KOMPAS.com- Tren merokok pada remaja masih terjadi dan terus meningkat hingga saat ini. Dengan dalih mengganti rokok konvensional, remaja memilih menggunakan rokok elektrik.
Berdasarkan data dari Global Youth Tobacco Survey (GYTS) pada tahun 2019, prevalensi pelajar usia 13-15 tahun yang mengonsumsi rokok elektrik mencapai 13,7 persen dalam bulan terakhir.
Sementara, berdasarkan data Riskesdas (2018), prevalensi pengguna rokok elektronik tertinggi pada Provinsi DI Yogyakarta, Kalimantan Timur dan DKI Jakarta.
Peneliti Pusat Litbang SDPK-Badan Litbang Kementerian Kesehatan RI, Tati Suryati menjelaskan rokok elektrik ini menjadi tren di kalangan pelajar usia 13-15 tahun, karena mudah didapatkan dan dianggap menarik.
Baca juga: Buktikan Bahaya Kandungan Rokok Elektrik, Ini Hasil Risetnya
Pelajar usia 13-15 tahun khususnya, kata Tati, sangat rentan mengonsumsi rokok elektrik jika ditawarkan oleh teman dekatnya. Bahkan mencapai presentasi 27,8 persen.
Serta, tidak sedikit juga pendapat pelajar yang mencampur konsumsi rokok elektrik ini dengan narkoba dan sejenisnya, yaitu mencapai 15,9 persen.
"Anak laki-laki lebih tinggi (prevalensi konsumsi rokok elektrik) dibandingkan wanita," kata Tati dalam diskusi bertajuk Upaya Advokasi Kebijakan Berbasis Data Guna Melindungi Anak dan Remaja Jadi Target Industri Rokok, Rabu (17/6/2020).

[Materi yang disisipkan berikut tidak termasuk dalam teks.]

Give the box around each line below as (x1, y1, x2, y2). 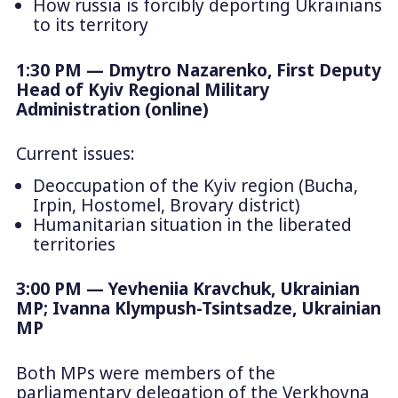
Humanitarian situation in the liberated (32, 212, 352, 236)
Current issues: (15, 142, 135, 166)
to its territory (32, 13, 148, 37)
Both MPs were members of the (15, 361, 275, 385)
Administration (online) (15, 97, 209, 121)
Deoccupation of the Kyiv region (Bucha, (32, 173, 358, 197)
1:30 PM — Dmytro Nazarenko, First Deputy (15, 58, 381, 82)
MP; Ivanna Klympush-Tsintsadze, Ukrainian (15, 297, 381, 321)

Baca juga: Rokok Elektrik Bukan Alternatif Berhenti Merokok, Ini Penjelasan Ahli
Ketua Tobacco Control Support Center (TCSC), Dr Sumarjati Arjoso SKM mengingatkan rokok elektrik sebenarnya bukanlah alternatif untuk Anda yang ingin berhenti dari rokok konvensional.
Sebab, dari berbagai penelitian telah terbukti bahwa rokok elektronik itu bukan membuat penggunanya lebih baik, tetapi justru memiliki ancaman bahaya yang lebih besar.
Ia menjelaskan, pada cairan rokok elektronik atau vape tersebut sering dicampur dengan bahan kimia yang memicu keluhan berupa asma, merusak paru dan jantung, serta penyebab kanker.